The Utah Arbitration Act was repealed and a new chapter 31a, entitled Utah Uniform Arbitration Act, was enacted in its place effective May 15, 2003. See Utah Code Ann. §§ 78-31a-101 to -131 (2002). Although the provisions of the new act addressing vacation and modification of arbitration awards vary somewhat from those contained in the old act, the language relevant to the current dispute remains identical. Compare id. §§ 78-31a-14(1)(c) 78-31a-15(1)(b) with id. §§ 78-31a-124(1)(d) 78-31a-125(1)(b). Because the resolution of the present dispute is governed by the provisions of the Utah Arbitration Act, all citations are to that act.

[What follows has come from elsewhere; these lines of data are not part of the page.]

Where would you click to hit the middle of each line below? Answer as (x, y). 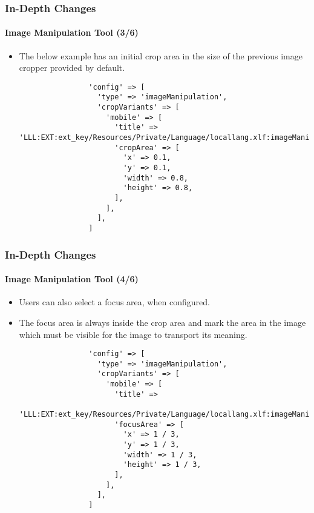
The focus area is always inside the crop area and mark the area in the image (162, 322)
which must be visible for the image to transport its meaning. (133, 334)
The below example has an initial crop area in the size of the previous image (161, 55)
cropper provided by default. (72, 68)
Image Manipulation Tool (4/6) (72, 279)
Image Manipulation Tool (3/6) (72, 32)
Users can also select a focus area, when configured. (114, 302)
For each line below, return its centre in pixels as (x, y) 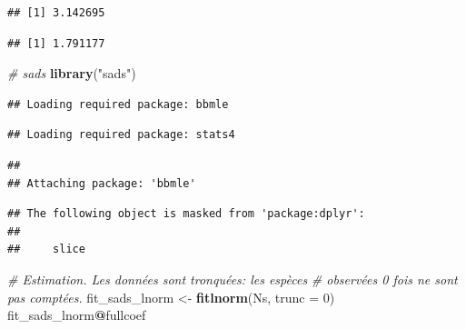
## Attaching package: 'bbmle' (102, 183)
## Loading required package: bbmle (118, 104)
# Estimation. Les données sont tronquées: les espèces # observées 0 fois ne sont (233, 279)
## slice (46, 249)
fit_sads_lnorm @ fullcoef (77, 315)
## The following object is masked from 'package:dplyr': (186, 214)
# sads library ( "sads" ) (72, 73)
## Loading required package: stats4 (121, 135)
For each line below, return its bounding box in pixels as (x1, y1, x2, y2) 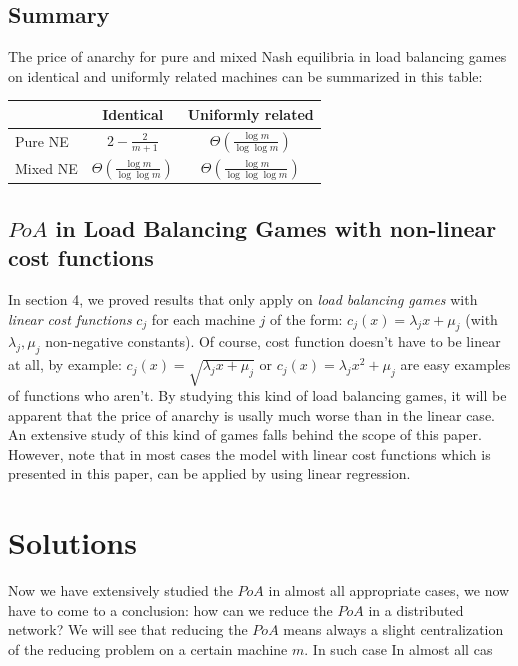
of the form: (270, 308, 343, 329)
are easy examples (400, 354, 511, 375)
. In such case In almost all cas (304, 638, 493, 659)
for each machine (151, 308, 255, 329)
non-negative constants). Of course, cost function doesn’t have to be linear (45, 331, 501, 352)
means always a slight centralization (283, 619, 504, 640)
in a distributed (368, 599, 464, 620)
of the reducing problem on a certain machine (8, 638, 288, 659)
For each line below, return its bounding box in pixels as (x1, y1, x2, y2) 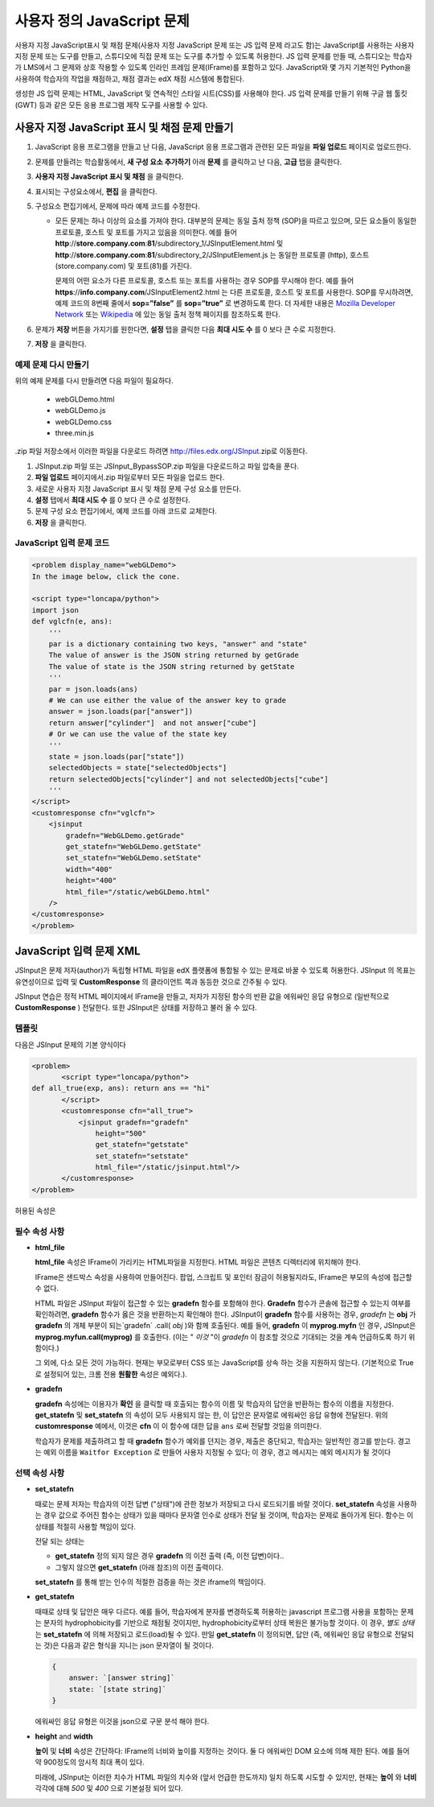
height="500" (95, 1128, 147, 1138)
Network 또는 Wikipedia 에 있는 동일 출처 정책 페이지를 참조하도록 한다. (55, 310, 280, 320)
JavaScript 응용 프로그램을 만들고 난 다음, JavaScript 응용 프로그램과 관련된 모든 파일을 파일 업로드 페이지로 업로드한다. (35, 142, 411, 152)
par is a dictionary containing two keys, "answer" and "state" (48, 639, 308, 648)
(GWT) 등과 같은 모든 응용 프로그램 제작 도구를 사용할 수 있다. (14, 100, 208, 109)
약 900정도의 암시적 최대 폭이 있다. (35, 1757, 145, 1767)
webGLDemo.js (55, 406, 106, 415)
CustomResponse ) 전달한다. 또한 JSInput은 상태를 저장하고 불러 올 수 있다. (14, 1003, 257, 1013)
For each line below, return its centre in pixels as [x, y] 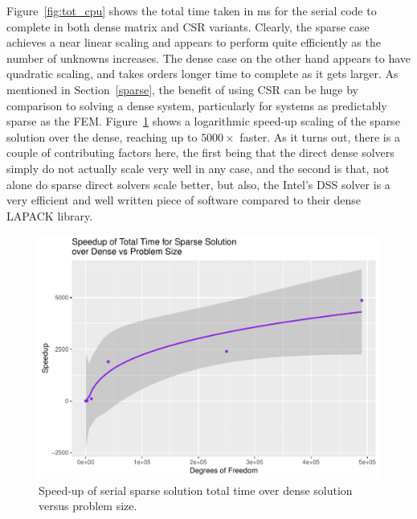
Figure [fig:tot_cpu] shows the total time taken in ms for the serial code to [192, 10]
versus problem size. [88, 506]
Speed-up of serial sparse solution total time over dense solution [196, 490]
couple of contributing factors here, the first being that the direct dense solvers [200, 152]
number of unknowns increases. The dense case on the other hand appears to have [209, 58]
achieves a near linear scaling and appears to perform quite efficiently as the [194, 42]
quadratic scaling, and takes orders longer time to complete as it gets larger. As [202, 74]
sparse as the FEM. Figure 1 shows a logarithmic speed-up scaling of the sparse [203, 121]
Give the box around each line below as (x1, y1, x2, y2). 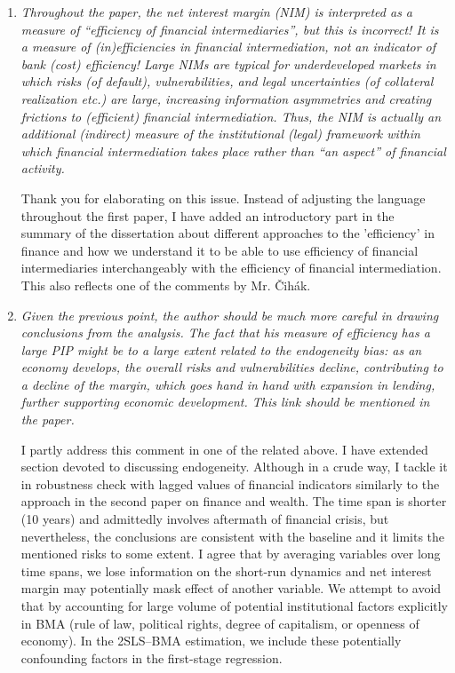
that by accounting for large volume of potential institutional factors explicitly (20, 597, 449, 614)
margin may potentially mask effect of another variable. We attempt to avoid (20, 579, 442, 598)
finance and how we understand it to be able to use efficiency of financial (20, 241, 419, 259)
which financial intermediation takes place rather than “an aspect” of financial (20, 141, 446, 160)
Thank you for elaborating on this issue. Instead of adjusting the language (20, 188, 426, 207)
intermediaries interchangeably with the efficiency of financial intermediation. (20, 258, 442, 277)
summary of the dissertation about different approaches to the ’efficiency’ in (20, 224, 435, 242)
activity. (20, 159, 65, 178)
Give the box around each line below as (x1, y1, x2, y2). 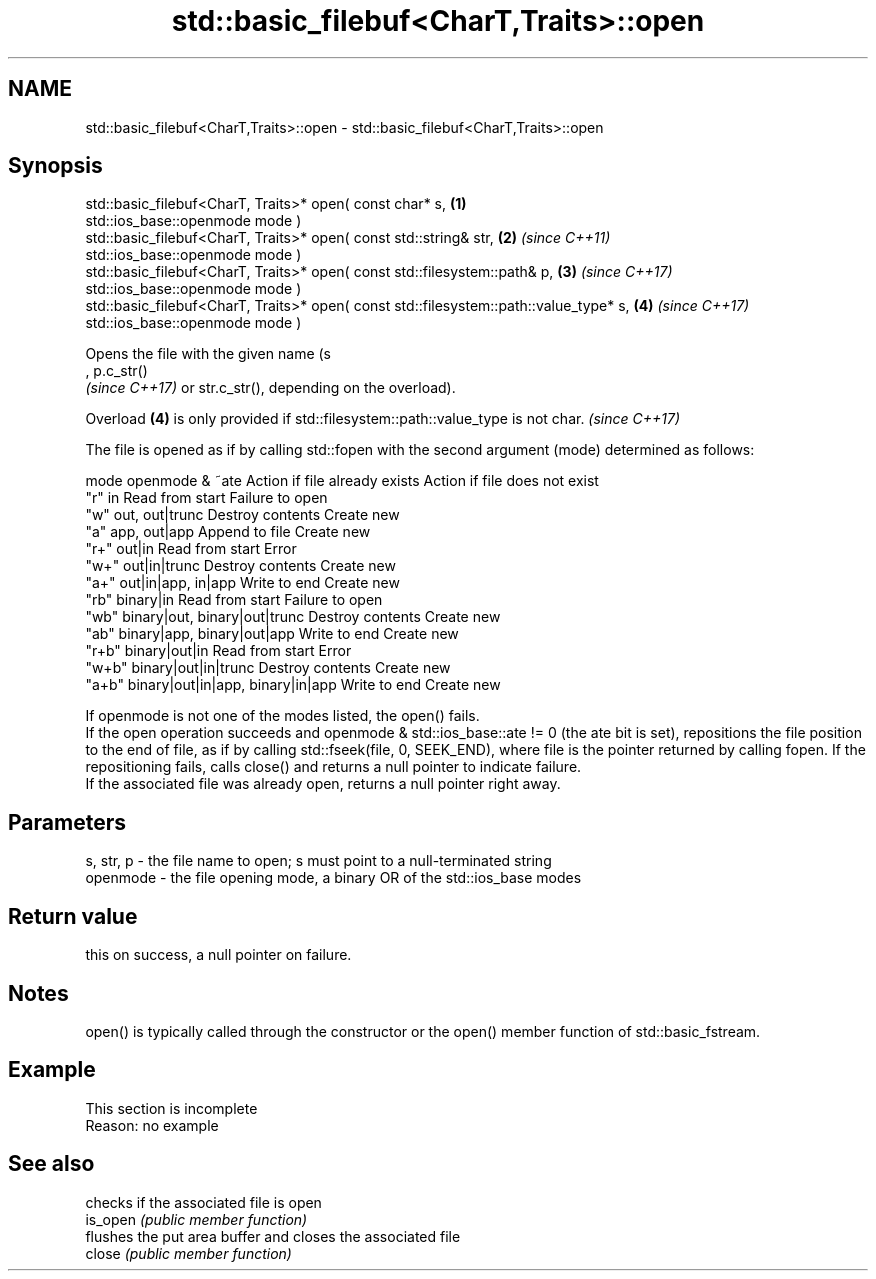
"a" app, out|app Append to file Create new (85, 523, 371, 541)
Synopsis (8, 153, 103, 179)
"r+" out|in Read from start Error (85, 540, 297, 558)
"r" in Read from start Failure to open (85, 489, 328, 507)
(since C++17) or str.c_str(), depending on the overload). (85, 379, 456, 397)
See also (8, 1151, 95, 1177)
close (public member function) (85, 1244, 292, 1262)
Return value (8, 903, 138, 929)
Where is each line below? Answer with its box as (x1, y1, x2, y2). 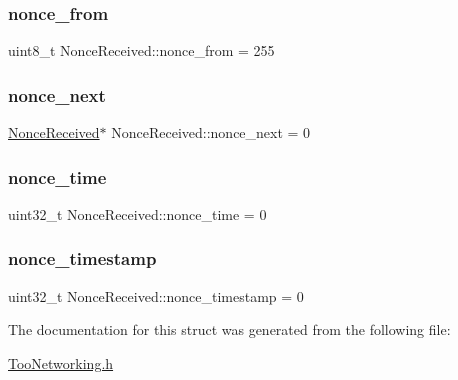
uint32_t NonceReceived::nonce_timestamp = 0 (8, 285, 304, 306)
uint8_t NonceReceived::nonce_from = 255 (8, 40, 275, 61)
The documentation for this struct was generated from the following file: (8, 319, 451, 340)
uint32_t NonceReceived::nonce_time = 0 (8, 203, 267, 224)
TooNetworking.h (8, 352, 114, 373)
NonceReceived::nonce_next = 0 (111, 122, 311, 143)
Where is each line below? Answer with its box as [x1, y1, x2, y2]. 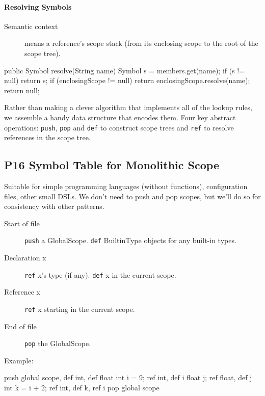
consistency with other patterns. [4, 201, 104, 212]
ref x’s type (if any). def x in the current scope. [24, 269, 176, 280]
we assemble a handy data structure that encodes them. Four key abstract [4, 112, 236, 122]
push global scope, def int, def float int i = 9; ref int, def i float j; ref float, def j [4, 372, 252, 383]
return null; [4, 85, 40, 95]
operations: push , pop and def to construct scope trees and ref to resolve [4, 122, 234, 133]
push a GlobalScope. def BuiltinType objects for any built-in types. [24, 235, 236, 246]
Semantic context [4, 20, 58, 31]
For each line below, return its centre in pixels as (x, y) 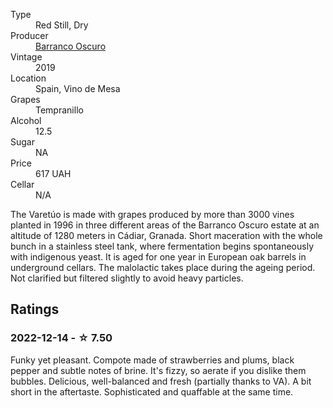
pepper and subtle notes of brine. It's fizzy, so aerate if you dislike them (158, 370)
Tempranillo (59, 110)
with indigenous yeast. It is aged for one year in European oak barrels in (158, 257)
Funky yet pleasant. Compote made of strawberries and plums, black (152, 360)
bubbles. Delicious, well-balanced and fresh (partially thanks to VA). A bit (161, 381)
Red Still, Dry (62, 25)
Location (28, 78)
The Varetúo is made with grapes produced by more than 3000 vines (152, 214)
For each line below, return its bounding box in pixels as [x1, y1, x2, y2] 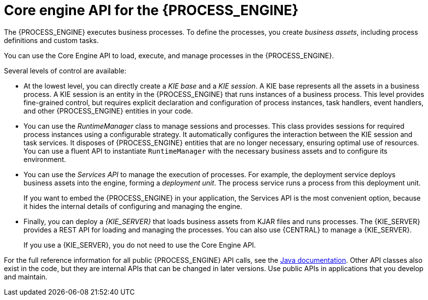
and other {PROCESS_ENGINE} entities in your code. [24, 106, 193, 115]
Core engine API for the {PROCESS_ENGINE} [4, 2, 299, 19]
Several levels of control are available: [4, 66, 126, 75]
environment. [24, 155, 66, 163]
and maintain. [4, 272, 48, 281]
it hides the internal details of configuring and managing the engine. [24, 202, 242, 210]
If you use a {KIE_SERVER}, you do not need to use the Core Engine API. [24, 240, 256, 249]
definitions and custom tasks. [4, 36, 99, 45]
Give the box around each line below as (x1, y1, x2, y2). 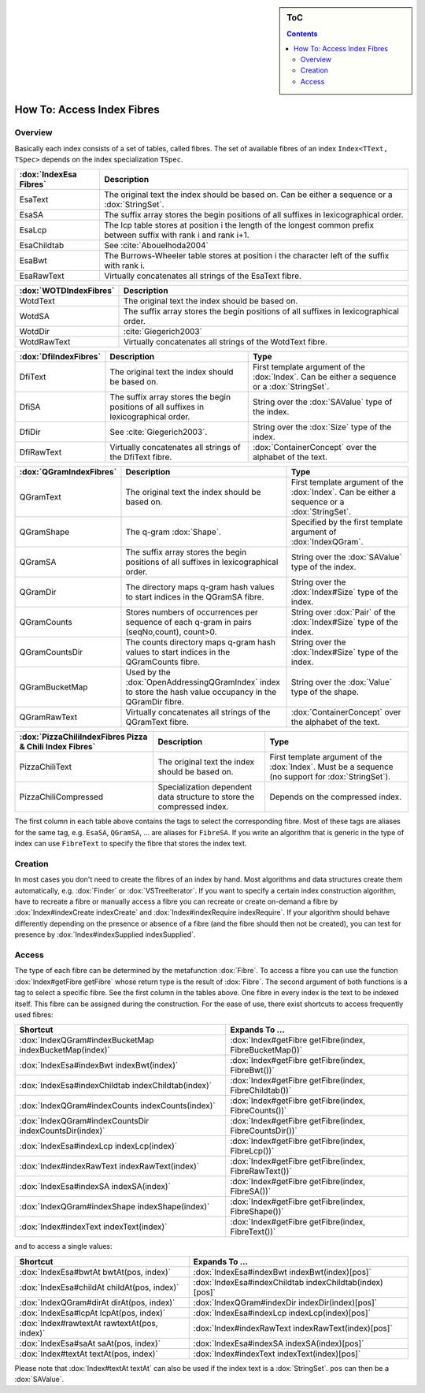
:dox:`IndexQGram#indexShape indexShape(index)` (19, 1202, 210, 1213)
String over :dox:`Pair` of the (290, 607, 397, 618)
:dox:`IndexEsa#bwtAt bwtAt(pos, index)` (19, 1266, 172, 1277)
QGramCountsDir (19, 647, 83, 658)
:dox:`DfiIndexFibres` (19, 351, 102, 362)
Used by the (125, 667, 171, 678)
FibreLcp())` (230, 1146, 275, 1157)
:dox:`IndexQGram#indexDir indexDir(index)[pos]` (193, 1297, 378, 1308)
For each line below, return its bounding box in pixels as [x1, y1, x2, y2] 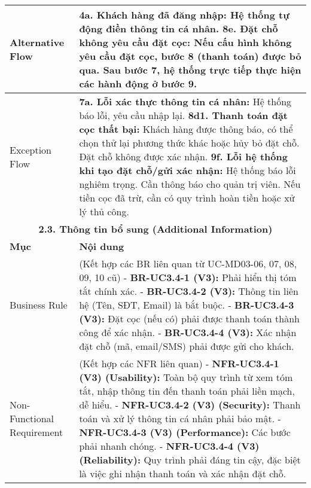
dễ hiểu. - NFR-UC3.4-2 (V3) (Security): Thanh [79, 398, 301, 411]
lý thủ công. [79, 205, 129, 218]
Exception [10, 142, 52, 157]
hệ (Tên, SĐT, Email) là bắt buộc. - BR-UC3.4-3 [79, 298, 294, 312]
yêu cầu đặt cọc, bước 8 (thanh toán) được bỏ [79, 49, 301, 63]
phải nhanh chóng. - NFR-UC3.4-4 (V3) [79, 439, 260, 453]
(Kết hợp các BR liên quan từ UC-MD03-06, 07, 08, [79, 257, 297, 270]
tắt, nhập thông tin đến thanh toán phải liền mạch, [79, 384, 295, 398]
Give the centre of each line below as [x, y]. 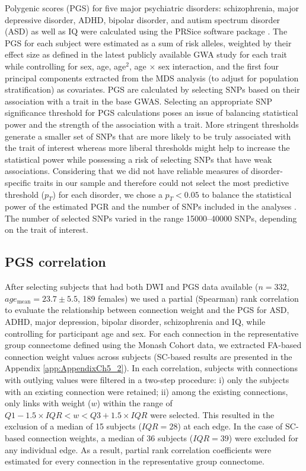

¶ 16 In essence, the district court melded these two provisions together, first concluding that the arbitrator exceeded his authority and then modifying the award, a remedy not applicable to situations where an arbitrator has only exceeded granted authority. As noted by the court of appeals, the district court was foreclosed from providing the remedy of modification without first determining whether modification, rather than vacation, was the appropriate remedy under the circumstances. See Wong, 2004 UT App 193 at ¶ 10, 93 P.3d 849; see also Softsolutions, Inc. v. Brigham Young Univ., 2000 UT 46, ¶¶ 17-39, 1 P.3d 1095 (analyzing each claim that an arbitration award should be either vacated or modified by invoking the two relevant statutory provisions and conducting separate analyses under each statute).

¶ 17 Because the district court modified the arbitration award without determining whether the award satisfied the requirements contained in section 78-31a-15, which governs modification of arbitration awards, the court of appeals undertook that analysis to determine whether the district court's modification could nevertheless be affirmed. Wong, 2004 UT App 193 at ¶¶ 13-15, 93 P.3d 849. We conclude that this was an appropriate course of action. Having so concluded, we now turn our analysis to a discussion of whether the court of appeals correctly determined that modification of the arbitration award was the appropriate remedy in this case.

II. ALTHOUGH THE ARBITRATION AWARD WAS BASED ON A MATTER NOT SUBMITTED TO ARBITRATION, THE ARBITRATOR'S RESOLUTION OF THE ISSUE ACTUALLY SUBMITTED CAN BE SALVAGED BY MODIFYING THE AWARD

¶ 18 After determining that the district court failed to conduct the correct analysis before modifying the arbitration award, the court of appeals undertook that analysis, concluding that modification of the award was the appropriate remedy. The court of appeals reached this result after determining that the arbitrator based his award on a matter not submitted to arbitration and that the arbitrator's resolution of the matter actually submitted to arbitration could be salvaged by modifying the award. We agree.

¶ 19 The Utah Arbitration Act requires a district court reviewing an arbitration award to "modify or correct the award" if the award "is based on a matter not submitted to [arbitration], [and] the award can be corrected without affecting the merits of the award upon the issues submitted." Utah Code Ann. § 78-31a-15(1) (2002). Determining whether a modification of an arbitration award is appropriate under this provision requires a two-part inquiry. First, we must determine if the arbitrator based his award on a matter not submitted to arbitration. Second, we must determine whether the award can be modified to salvage a merits determination of the matter actually submitted to arbitration. We will address each of these issues in turn.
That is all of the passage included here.